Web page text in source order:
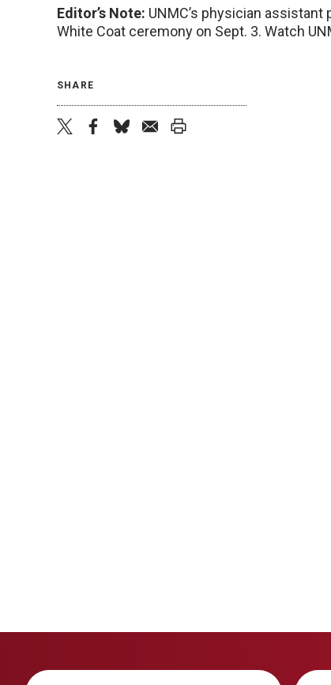
Editor’s Note: UNMC’s physician
White Coat ceremony on Sept. 3. Watch
SHARE
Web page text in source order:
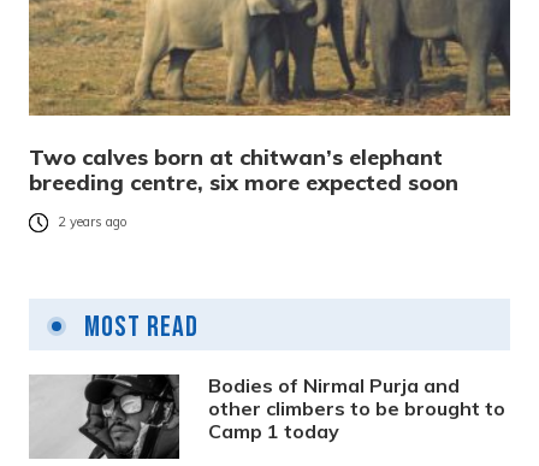
Two calves born at chitwan’s elephant
breeding centre, six more expected soon
2 years ago
Most Read
Bodies of Nirmal Purja and
other climbers to be brought to
Camp 1 today
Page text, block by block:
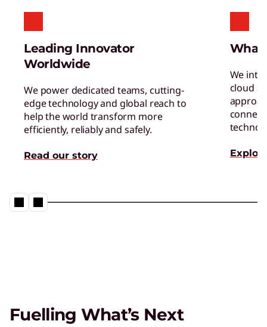
Leading Innovator
Worldwide
We power dedicated teams, cutting-
edge technology and global reach to
help the world transform more
efficiently, reliably and safely.
Read our story
What
We
cloud
Fuelling What’s Next
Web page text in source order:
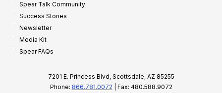
Spear Talk Community
Success Stories
Newsletter
Media Kit
Spear FAQs
7201 E. Princess Blvd, Scottsdale, AZ 85255
Phone: 866.781.0072 | Fax: 480.588.9072
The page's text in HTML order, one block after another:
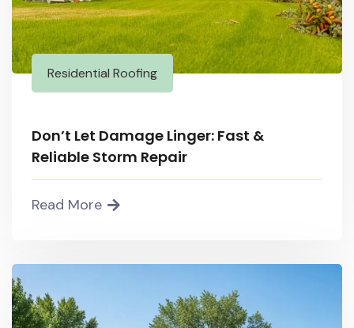
Residential Roofing
Don’t Let Damage Linger: Fast &
Reliable Storm Repair
Read More
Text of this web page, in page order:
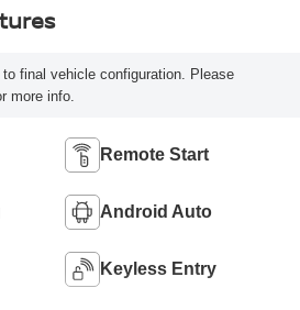
final vehicle configuration. Please
more info.
Remote Start
Android Auto
Keyless Entry
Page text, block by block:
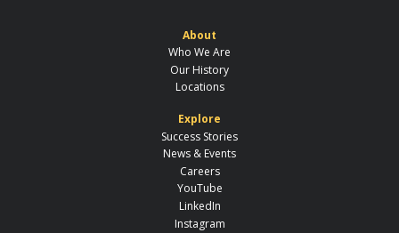
About
Who We Are
Our History
Locations
Explore
Success Stories
News & Events
Careers
YouTube
LinkedIn
Instagram
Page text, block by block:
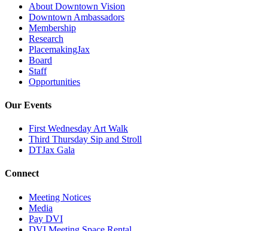
About Downtown Vision
Downtown Ambassadors
Membership
Research
PlacemakingJax
Board
Staff
Opportunities
Our Events
First Wednesday Art Walk
Third Thursday Sip and Stroll
DTJax Gala
Connect
Meeting Notices
Media
Pay DVI
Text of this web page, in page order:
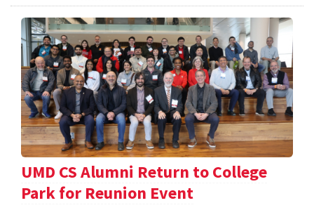
UMD CS Alumni Return to College
Park for Reunion Event
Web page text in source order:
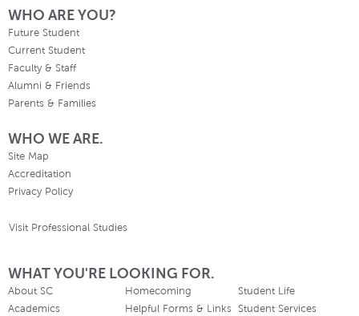
WHO ARE YOU?
Future Student
Current Student
Faculty & Staff
Alumni & Friends
Parents & Families
WHO WE ARE.
Site Map
Accreditation
Privacy Policy
Visit Professional Studies
WHAT YOU'RE LOOKING FOR.
About SC
Academics
Homecoming
Helpful Forms & Links
Student Life
Student Services
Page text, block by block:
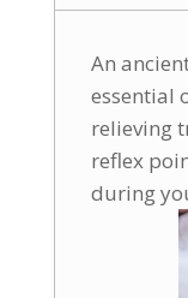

====

## DESCRIPTION OF THE TASK
All of the listing above must be output exactly, except for its pictures.

## SOLUTION
Web page text in source order:
Editor’s Note: UNMC’s physician
White Coat ceremony on Sept. 3. Watch
SHARE
Web page text in source order:
Two calves born at chitwan’s elephant
breeding centre, six more expected soon
2 years ago
Most Read
Bodies of Nirmal Purja and
other climbers to be brought to
Camp 1 today
Page text, block by block:
Leading Innovator
Worldwide
We power dedicated teams, cutting-
edge technology and global reach to
help the world transform more
efficiently, reliably and safely.
Read our story
What
We
cloud
Fuelling What’s Next
Web page text in source order:
Spear Talk Community
Success Stories
Newsletter
Media Kit
Spear FAQs
7201 E. Princess Blvd, Scottsdale, AZ 85255
Phone: 866.781.0072 | Fax: 480.588.9072
The page's text in HTML order, one block after another:
Residential Roofing
Don’t Let Damage Linger: Fast &
Reliable Storm Repair
Read More
Text of this web page, in page order:
final vehicle configuration. Please
more info.
Remote Start
Android Auto
Keyless Entry
Page text, block by block:
About
Who We Are
Our History
Locations
Explore
Success Stories
News & Events
Careers
YouTube
LinkedIn
Instagram
Page text, block by block:
About Downtown Vision
Downtown Ambassadors
Membership
Research
PlacemakingJax
Board
Staff
Opportunities
Our Events
First Wednesday Art Walk
Third Thursday Sip and Stroll
DTJax Gala
Connect
Meeting Notices
Media
Pay DVI
Text of this web page, in page order:
UMD CS Alumni Return to College
Park for Reunion Event
Web page text in source order:
WHO ARE YOU?
Future Student
Current Student
Faculty & Staff
Alumni & Friends
Parents & Families
WHO WE ARE.
Site Map
Accreditation
Privacy Policy
Visit Professional Studies
WHAT YOU'RE LOOKING FOR.
About SC
Academics
Homecoming
Helpful Forms & Links
Student Life
Student Services
Page text, block by block:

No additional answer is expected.